As the sun sinks in the western sky the bird songs that have been heard during the day change. It seems as if some of the birds have expended their energy and are becoming quiet as they settle in the trees and shrubs or on their nests to rest for the night. The Robin that woke with the dawn and sang a morning chorus will also sing an evening song, but gradually it too goes silent as darkness descends.

Thrushes and some other birds may also let their presence be known both at dawn and at dusk.


For still other birds the hours of dusk may be a time to spread the message that I am here - where are you? and for the American Woodcock this is the time to do its courtship display and song. First there is a peent while the bird is still on the ground, which may be repeated a number of times before it erupts into the air with whirring wings. If it is still light enough, the bird may be seen rising rapidly into the air, and then the sound of the wings diminishes and there is a soft twittering, which suddenly stills as the bird plummets back to the ground - then the peent will start again. Often there are several peents as competing males also call. This is a spring evening song of the Timberdoodle - a poetic nickname for the Woodcock .

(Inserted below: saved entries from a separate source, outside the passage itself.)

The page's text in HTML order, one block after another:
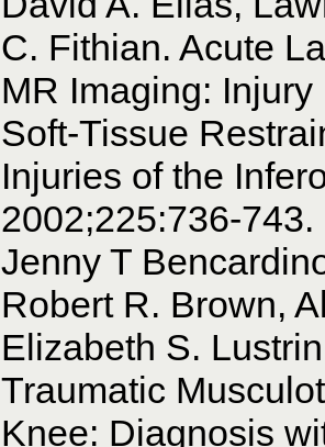
C. Fithian. Acute
MR Imaging:
Soft-Tissue
Injuries of the
2002;225:736-743.
Jenny T
Robert R. Brown,
Elizabeth S.
Traumatic
Knee: Diagnosis

At dusk or later, the hooting of an owl sometimes breaks the silence - maybe the Great Horned Owl calling to its mate, or the Barred Owl as it announces its presence. Before spring migration is complete it is sometimes possible to hear chirps, tweets, whistles or other sounds as a variety of birds pass overhead in the protection of darkness.

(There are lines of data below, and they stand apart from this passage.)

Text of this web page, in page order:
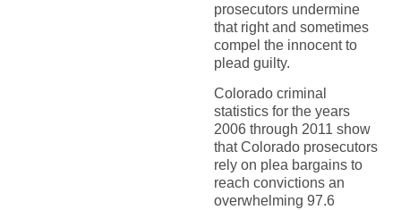
prosecutors undermine
that right and sometimes
compel the innocent to
plead guilty.
Colorado criminal
statistics for the years
2006 through 2011 show
that Colorado prosecutors
rely on plea bargains to
reach convictions an
overwhelming 97.6
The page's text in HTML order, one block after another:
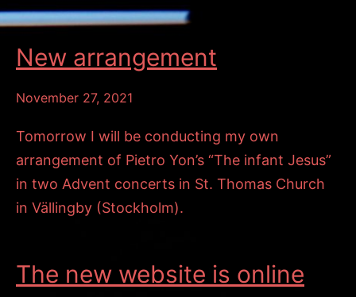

Of course a spring evening is chorus time for the frogs - earliest of the season may be the duck-like quack of the Wood Frog or maybe the Boreal Chorus Frog with a call that sounds like a finger running down the teeth of a comb, or the shrill peeps of the Spring Peepers - of ten together making a cacophony of music that can be heard throughout the night as these too seek mates. Later these early frog choruses will be joined or replaced by the sounds of other frogs as well as that of the American Toad.

Darkness is the time for many kinds of animals to stir and search for food, and while most remain silent and betray their presence only with an occasional snapping branch or rustle of dead leaves, there may be a squabble among the Raccoons which causes a strident clamour as the animals stake a claim on food or right-of-way. Or maybe it is a pack of Brush Wolves (what else will I call them if they are hybrids of Wolves and Coyotes) that let their message be heard.

But have you ever stopped and listened to the plants - growing? At least that is what I call it as under the poplars behind my house there is a whispered rustling on a warm, damp spring night. I think it is the plants as they push their way up through the blanket of leaves that has protected them all winter. Perhaps sometimes the rustle I hear are small creatures - mice, shrews or even insects - but I believe it is mostly the new leaves of young plants that are welcoming spring by reaching for light, and it will not be many days before the green leaves are visible above the brown carpet.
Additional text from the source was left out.